*ACTION ITEM:*
From the records below, copy each line that has the word "midterm" in it.
(DATA FOR THE TASK)
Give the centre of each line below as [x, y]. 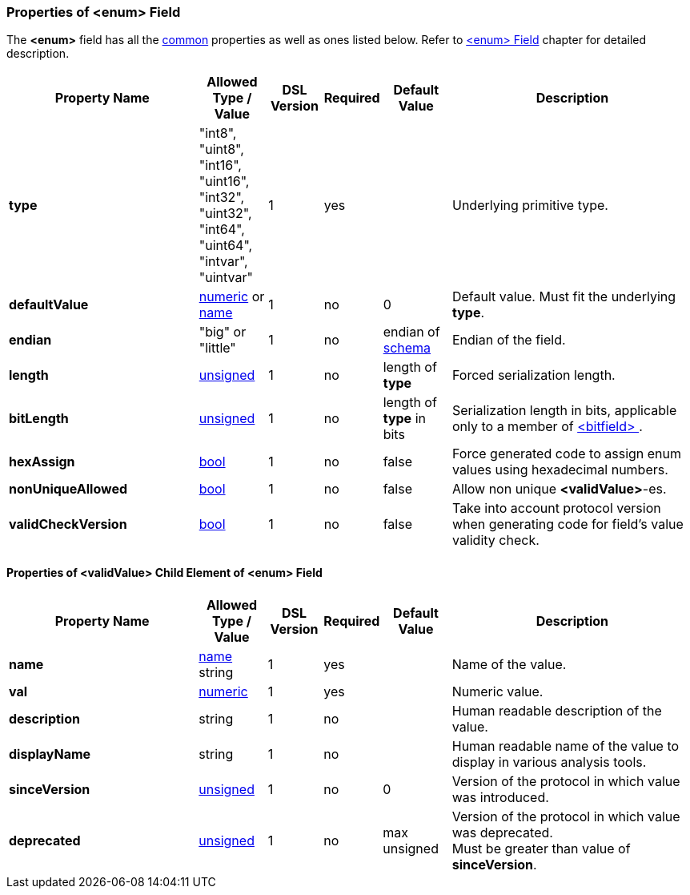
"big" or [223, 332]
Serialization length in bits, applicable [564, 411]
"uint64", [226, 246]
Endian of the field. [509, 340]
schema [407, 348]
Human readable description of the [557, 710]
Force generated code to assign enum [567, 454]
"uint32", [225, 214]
(End DATA FOR THE TASK)
(DATA FOR THE TASK)
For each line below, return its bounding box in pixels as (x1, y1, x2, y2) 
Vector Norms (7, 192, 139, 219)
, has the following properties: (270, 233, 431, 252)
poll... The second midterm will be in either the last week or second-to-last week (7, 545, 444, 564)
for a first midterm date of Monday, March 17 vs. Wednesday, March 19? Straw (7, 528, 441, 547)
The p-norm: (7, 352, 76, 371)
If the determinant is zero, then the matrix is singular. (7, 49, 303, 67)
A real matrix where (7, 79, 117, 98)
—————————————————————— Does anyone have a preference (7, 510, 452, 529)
(End DATA FOR THE TASK)
(DATA FOR THE TASK)
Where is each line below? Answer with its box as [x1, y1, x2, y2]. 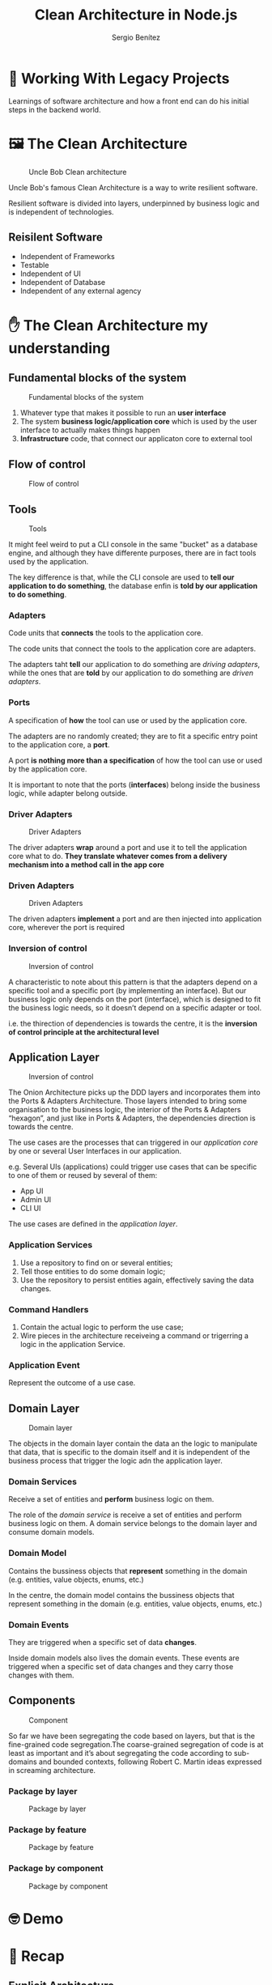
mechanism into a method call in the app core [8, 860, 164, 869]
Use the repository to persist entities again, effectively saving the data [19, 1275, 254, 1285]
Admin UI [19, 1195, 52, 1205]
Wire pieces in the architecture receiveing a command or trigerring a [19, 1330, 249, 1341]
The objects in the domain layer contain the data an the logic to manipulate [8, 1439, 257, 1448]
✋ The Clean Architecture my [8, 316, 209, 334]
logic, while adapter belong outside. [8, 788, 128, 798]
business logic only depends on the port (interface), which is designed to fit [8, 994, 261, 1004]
(End DATA FOR THE TASK)
*RESPONSE TO THIS TASK:*
poll... The second midterm will be in either the last week or second-to-last week (7, 545, 444, 564)
for a first midterm date of Monday, March 17 vs. Wednesday, March 19? Straw (7, 528, 441, 547)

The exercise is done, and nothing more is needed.